Random Forests Regression (RFR) is great. This model is immune to most of distributional assumptions about how we handle data. We don’t have to normalize data (which usually means taking the mean of the data and dividing by the standard deviation) to make the model work effectively. We don’t have to transform categorical/labelled data into numeric data. Also, the scale of the independent variable of a RFR doesn’t matter because a RFR makes its split decisions on where a variable is in the sort order. It furthermore doesn’t matter if variable is an outlier. Other measures that care about sort order over scale are Area Under the Curve (AUC) accuracy and Spearman Correlations. RFR is wonderfully flexible, unfussy about outlier values and capable about handling most data type situations. RFRs are hard to screw up and come with so little assumptions.

But RFR will only take you so far. You’ll place in the top 10 of a Kaggle competition but won’t win where a thousandth of accuracy matters. RFR can’t extrapolate to new data. It’s basically a very clever finding Nearest Neighbors tool; there’s a limited complexity that it can handle. An RFR works by way of means clustering. You’ll be able to solve most problems, but you’ll run into limitations with data that has a lot of cardinality in its categorical data. RFR can even run on image recognition, but it can’t handle spatial information, which ends up being important in computer vision.

Enter Neural Nets and Deep learning. Neural Nets are a class of algorithms that support the Universal Approximation Theoreom ).
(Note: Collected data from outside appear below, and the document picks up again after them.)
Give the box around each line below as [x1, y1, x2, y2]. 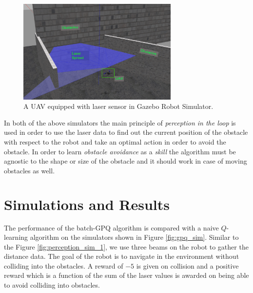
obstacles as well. [4, 165, 55, 175]
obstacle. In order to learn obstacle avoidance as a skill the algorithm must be [4, 146, 236, 156]
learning [4, 232, 28, 242]
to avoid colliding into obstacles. [4, 280, 100, 290]
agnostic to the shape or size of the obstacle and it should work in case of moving [4, 156, 247, 166]
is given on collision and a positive [136, 260, 239, 271]
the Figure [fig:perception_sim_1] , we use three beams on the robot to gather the [4, 241, 249, 251]
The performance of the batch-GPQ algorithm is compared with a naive [4, 222, 219, 232]
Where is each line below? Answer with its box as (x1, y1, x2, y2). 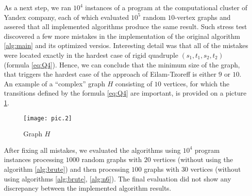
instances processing (4, 154, 64, 164)
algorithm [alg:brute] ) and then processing (4, 163, 130, 174)
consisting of (115, 78, 152, 88)
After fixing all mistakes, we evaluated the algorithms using (4, 145, 181, 155)
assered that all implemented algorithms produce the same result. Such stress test (4, 21, 247, 32)
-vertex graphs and (174, 12, 231, 22)
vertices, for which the (163, 78, 230, 88)
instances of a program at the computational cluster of (85, 2, 248, 12)
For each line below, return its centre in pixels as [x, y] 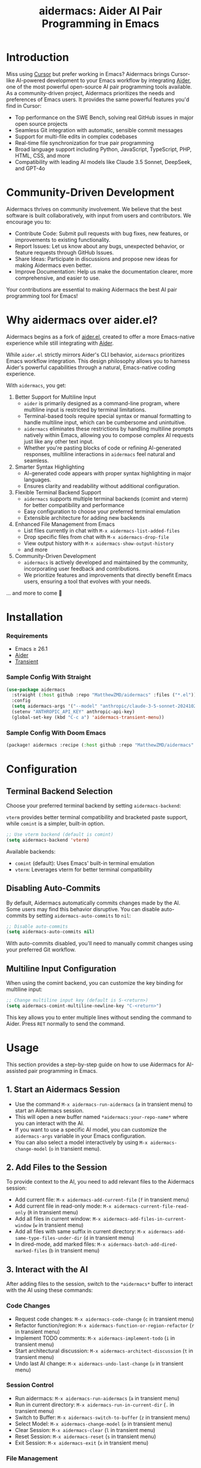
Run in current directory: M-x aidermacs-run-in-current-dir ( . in [95, 1405]
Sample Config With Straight [49, 677]
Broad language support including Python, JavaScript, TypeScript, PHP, [103, 149]
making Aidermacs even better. [53, 265]
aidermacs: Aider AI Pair [100, 11]
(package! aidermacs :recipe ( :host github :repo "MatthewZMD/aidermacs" [100, 745]
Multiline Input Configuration [61, 968]
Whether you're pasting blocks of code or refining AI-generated [102, 448]
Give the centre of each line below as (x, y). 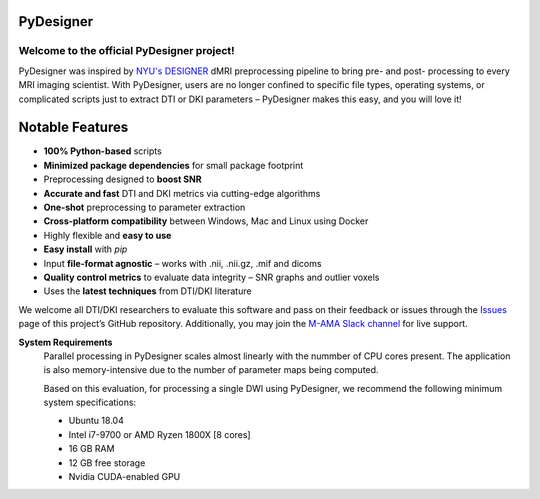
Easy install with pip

Basically we approximate any function with a multi-layered set of functions ( a net of functions) as long as we make the network big enough. And the derivative of this network of functions will tell us how to tweak a variable to get a closer approximation.
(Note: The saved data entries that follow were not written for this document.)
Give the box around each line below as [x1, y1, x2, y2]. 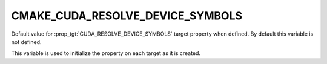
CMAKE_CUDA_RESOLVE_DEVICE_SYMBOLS [11, 9, 242, 22]
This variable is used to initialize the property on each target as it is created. [11, 50, 201, 57]
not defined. [11, 38, 42, 45]
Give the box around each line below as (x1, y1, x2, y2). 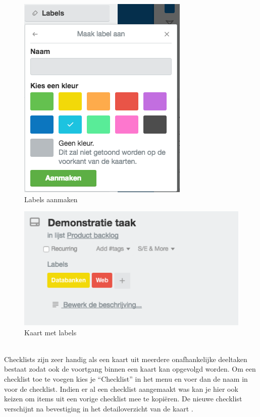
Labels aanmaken (24, 194, 78, 204)
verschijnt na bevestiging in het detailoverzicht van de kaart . (4, 403, 193, 413)
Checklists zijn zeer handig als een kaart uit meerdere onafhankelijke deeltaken (4, 353, 247, 364)
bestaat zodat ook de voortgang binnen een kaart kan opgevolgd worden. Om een (4, 364, 256, 374)
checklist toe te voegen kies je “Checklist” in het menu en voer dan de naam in (4, 374, 248, 384)
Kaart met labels (24, 327, 77, 337)
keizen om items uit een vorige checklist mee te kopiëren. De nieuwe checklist (4, 393, 242, 404)
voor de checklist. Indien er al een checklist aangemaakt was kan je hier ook (4, 383, 238, 394)
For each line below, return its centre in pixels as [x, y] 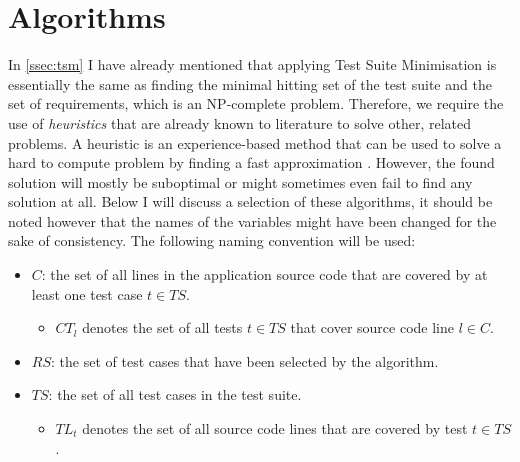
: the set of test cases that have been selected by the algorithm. [245, 360]
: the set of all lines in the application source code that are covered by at [264, 274]
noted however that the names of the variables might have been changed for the [252, 220]
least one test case [87, 293]
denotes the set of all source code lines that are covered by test [275, 428]
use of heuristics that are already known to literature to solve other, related [239, 122]
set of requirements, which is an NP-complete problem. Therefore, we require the [256, 103]
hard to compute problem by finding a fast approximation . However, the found [251, 162]
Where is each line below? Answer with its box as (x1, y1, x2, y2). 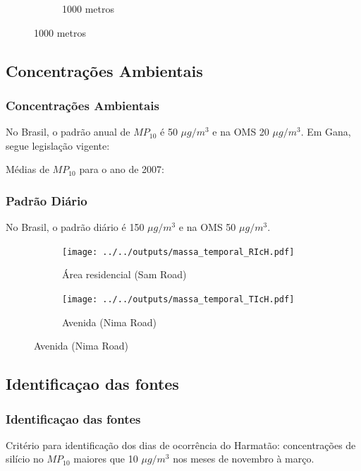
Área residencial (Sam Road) (62, 267, 187, 282)
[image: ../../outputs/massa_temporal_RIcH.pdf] (62, 246, 295, 257)
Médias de (6, 162, 49, 177)
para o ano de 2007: (79, 162, 165, 177)
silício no (6, 451, 44, 466)
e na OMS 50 (178, 220, 236, 234)
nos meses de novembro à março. (173, 451, 314, 466)
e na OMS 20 (212, 124, 269, 139)
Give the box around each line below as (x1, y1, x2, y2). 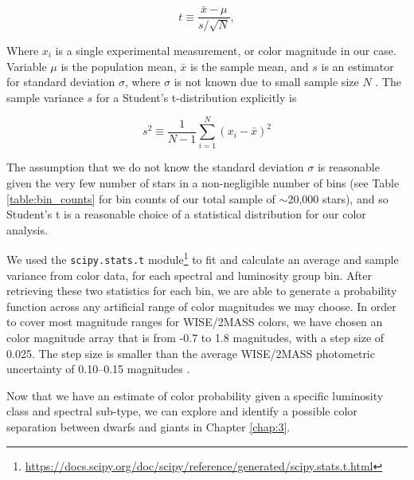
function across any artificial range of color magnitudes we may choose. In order (6, 297, 396, 314)
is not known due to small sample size (174, 73, 359, 90)
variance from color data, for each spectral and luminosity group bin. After (6, 266, 372, 283)
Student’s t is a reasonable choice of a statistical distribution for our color (6, 206, 366, 222)
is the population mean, (61, 57, 177, 74)
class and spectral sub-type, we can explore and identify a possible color (6, 403, 357, 419)
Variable (6, 57, 47, 74)
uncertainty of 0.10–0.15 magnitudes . (6, 360, 190, 377)
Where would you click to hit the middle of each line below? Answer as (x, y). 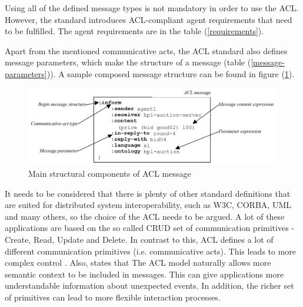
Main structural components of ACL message (110, 173)
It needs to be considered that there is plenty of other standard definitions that (148, 193)
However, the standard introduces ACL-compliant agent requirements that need (149, 19)
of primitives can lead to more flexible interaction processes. (113, 297)
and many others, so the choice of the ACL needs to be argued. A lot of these (145, 216)
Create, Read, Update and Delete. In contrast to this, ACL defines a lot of (139, 239)
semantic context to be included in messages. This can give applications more (144, 274)
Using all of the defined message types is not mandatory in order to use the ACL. (152, 8)
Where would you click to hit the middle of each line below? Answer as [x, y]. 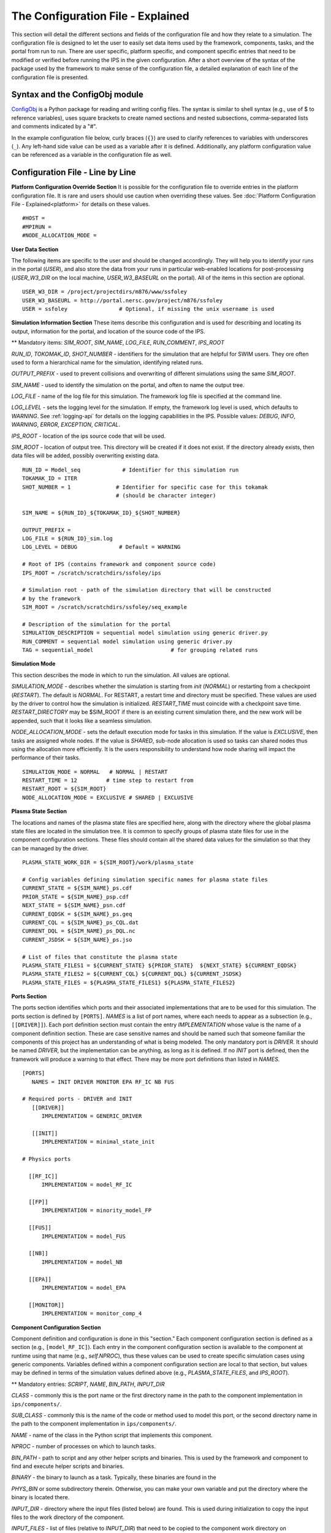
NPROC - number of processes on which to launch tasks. [84, 1447]
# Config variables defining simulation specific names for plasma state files [145, 880]
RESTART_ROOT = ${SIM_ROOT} [64, 789]
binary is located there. [40, 1497]
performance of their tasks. [46, 758]
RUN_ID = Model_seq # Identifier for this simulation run [131, 470]
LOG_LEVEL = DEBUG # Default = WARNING [101, 547]
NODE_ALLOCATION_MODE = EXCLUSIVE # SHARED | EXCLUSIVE [108, 797]
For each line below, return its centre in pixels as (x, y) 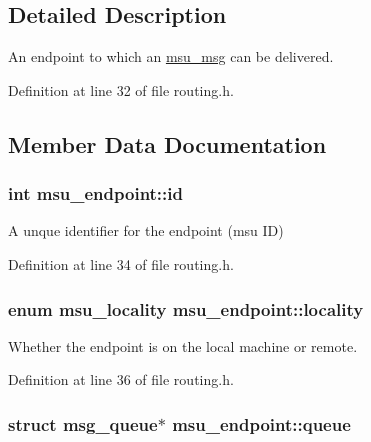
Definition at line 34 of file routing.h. (121, 263)
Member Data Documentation (167, 143)
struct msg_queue (83, 423)
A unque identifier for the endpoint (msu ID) (146, 230)
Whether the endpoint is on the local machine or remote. (183, 345)
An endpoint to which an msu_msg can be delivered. (171, 56)
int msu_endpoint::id (95, 193)
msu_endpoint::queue (261, 423)
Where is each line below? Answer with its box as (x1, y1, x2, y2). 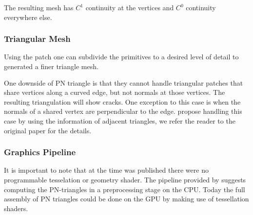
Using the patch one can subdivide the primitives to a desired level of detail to (4, 52, 239, 62)
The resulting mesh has (4, 2, 74, 12)
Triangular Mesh (4, 33, 71, 45)
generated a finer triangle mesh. (4, 61, 98, 71)
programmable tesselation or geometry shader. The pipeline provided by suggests (4, 174, 246, 184)
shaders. (4, 203, 28, 213)
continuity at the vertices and (85, 2, 174, 12)
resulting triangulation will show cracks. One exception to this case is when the (4, 96, 241, 107)
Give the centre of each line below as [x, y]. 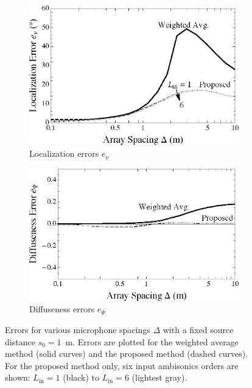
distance [20, 341]
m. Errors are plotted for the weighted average [152, 341]
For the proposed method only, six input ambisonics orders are [122, 365]
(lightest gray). [159, 377]
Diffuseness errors [62, 309]
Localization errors [64, 153]
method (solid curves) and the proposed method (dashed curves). [127, 354]
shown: [18, 377]
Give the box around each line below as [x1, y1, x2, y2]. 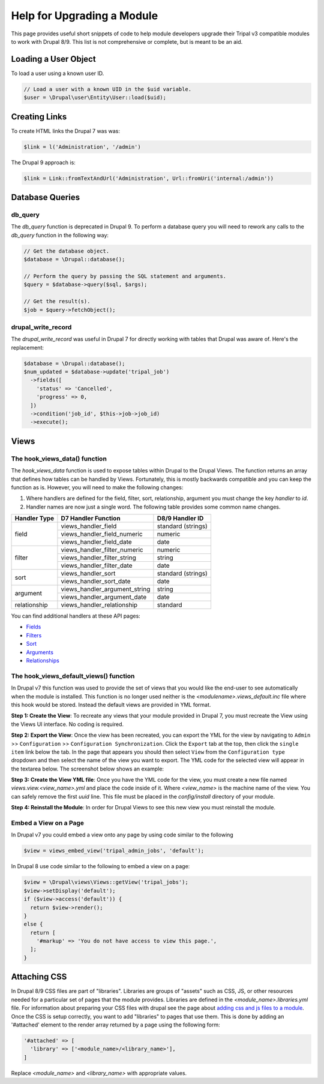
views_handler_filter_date [61, 561, 133, 570]
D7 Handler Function [61, 514, 121, 523]
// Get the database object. [23, 248, 110, 254]
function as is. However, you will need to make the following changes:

Mathematically, we do a matrix multiply for every layer of the neural net. Deep learning is ultimately doing a lot of linear algebra where you throw away all the negative numbers and replace the negative numbers with 0.

Practically, we’re getting multiple perspectives on a data set so we can make a decision about how to organize or classify the parts that make up the whole. For example, let’s say we have a blueberry ice cream with lime cream dessert served in a square shaped plastic cup. Our first view of the dessert is from the top (the Cartsian coordinates view on the left). Maybe, I really really hate lime cream and only want blueberry ice cream part, and from my current Cartesian view, I can’t cleanly separate out the blueberry ice cream with one knife slice.

graphic source:

*Deep Learning*(2016) by Ian Goodfellow

However, what if I can shift my perspective on the this dessert parfait? or mathematically rotate the dimension of this square dessert cup. If I rotate the dessert square cup, I can see that the blueberry ice cream part is in fact sitting on top of the lime cream (polar coordinates). I *can* indeed separate the blueberry ice cream from the lime with a single knife cut, because I hate lime cream soooo much (not really!)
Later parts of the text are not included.